Visualizing hierarchical data

Today much data is gathered from the web. Data from websites often tend to be hierarchical in nature: For example, on Amazon we have categories (music, books, etc.), then within a category there are sub-categories (e.g, within Books: Business & Technology, Childrens' books, etc.), and sometimes there are ever additional layers. Other examples are eBay, epinions, and almost any e-tailor. Even travel sites usually include some level of hierarchy.

The standard plots and graphs such as bar charts, histograms, boxplots might be useful for visualizing a particular level of hierarchy, but not the "big picture". The method of trellising is useful, where a particular graph is "broken down" by one or more variables. However, you still do not directly see the hierarchy.

An ingenious method for visualizing hierarchical data is the Treemap, designed by Professor Ben Shneiderman from the Human-Computer Lab at the University of Maryland. The treemap is basically a rectangle region broken down into sub-rectangles (and then possbily into further sub-sub-rectangles), where each basic smallest rectangle represents the unit of interest. Then color and/or size can be used to describe measures of interest.

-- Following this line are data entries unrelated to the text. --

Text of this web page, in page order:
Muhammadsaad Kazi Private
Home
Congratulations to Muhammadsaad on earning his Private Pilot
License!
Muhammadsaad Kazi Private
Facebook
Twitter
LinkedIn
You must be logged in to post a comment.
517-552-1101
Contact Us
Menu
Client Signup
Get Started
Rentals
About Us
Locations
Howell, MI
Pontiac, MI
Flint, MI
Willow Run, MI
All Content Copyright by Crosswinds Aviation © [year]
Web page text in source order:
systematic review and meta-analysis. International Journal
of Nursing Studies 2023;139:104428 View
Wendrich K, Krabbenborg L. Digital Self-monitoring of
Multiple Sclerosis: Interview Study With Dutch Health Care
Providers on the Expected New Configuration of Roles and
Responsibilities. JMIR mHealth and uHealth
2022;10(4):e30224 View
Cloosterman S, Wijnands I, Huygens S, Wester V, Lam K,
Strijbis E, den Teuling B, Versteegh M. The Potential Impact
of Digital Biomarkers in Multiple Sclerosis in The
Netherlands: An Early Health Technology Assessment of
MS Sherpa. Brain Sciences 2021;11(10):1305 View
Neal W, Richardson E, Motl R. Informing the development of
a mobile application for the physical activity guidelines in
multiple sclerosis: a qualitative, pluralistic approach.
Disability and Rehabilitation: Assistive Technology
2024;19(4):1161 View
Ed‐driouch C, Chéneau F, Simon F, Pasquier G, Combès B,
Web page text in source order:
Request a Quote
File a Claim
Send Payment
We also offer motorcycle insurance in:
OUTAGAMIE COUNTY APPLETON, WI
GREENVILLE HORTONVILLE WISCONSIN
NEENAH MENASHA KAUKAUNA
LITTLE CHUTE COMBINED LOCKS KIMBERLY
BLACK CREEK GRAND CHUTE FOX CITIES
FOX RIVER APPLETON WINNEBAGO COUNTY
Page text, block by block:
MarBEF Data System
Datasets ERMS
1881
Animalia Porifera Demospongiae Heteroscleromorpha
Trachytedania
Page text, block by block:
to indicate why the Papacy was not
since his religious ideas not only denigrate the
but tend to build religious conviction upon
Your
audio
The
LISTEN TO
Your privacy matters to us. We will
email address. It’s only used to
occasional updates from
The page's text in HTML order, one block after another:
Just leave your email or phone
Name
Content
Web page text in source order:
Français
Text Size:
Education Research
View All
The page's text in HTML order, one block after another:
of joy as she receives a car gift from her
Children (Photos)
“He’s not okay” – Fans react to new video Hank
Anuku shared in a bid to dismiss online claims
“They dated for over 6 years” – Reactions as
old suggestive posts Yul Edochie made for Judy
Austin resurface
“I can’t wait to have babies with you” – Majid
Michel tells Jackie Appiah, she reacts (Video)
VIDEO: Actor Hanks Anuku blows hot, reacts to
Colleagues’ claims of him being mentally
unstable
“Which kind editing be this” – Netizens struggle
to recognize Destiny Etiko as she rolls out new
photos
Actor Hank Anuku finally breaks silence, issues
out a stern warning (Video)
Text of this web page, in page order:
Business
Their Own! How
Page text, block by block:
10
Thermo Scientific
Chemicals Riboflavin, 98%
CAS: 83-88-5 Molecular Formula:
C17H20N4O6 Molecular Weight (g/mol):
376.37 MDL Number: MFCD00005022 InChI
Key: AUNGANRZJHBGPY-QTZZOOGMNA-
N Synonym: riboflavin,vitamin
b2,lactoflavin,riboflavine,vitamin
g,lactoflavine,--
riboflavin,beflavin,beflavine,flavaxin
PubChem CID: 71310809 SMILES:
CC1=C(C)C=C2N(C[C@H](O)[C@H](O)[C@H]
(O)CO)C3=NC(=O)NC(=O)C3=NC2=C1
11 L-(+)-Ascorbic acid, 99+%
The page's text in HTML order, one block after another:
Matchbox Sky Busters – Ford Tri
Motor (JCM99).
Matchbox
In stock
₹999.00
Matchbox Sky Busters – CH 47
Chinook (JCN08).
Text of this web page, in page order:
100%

Treemap's original goal was to visualize one's hard drive (with all its directories and sub-directories) for detecting pheonomena such as duplications. There a file was a single entity, and its size, for instance, could be represented by the rectangle's size. Since its development in the 1990s it has spread widely across almost every possible discipline. Probably the most popular application is in SmartMoney's Map of the Market where you can visualize the current state of the entire stock market. The strength of the treemap lies both in the ability to include multiple levels of hierarchy (you can drill-in and out to different levels) and also in its interactive nature, where users can choose to manipulate color, size, and order to represent measures of interest.

Microsoft research posts a free Excel add-on called Treemapper, but after trying it out I think it is too limited: It allows only one level of hierarchy and does not have any interactivity (it also requires only numerical information).

Last month the business section of the New York Times featured an article This time, no roadside assistance on DaimlerChrysler, which included a neat Treemap. Since it is no longer available online (NYT does not include graphics in its archives...) here it is -- courtesy of Amanda Cox from the NYT, known as their "statistics wiz".


You can find many more neat examples of using Treemap on the HCIL website.

1 comment:

Unknown said...

Treemapper allows multiple levels of data: simply embed the hierarchy in the names of your fields.

That is, make your spreadsheet look like
1 1 TOP
1 2 TOP L1
1 3 TOP L2
1 4 TOP L2 DEEPLY
2 1 OTHER

...etc...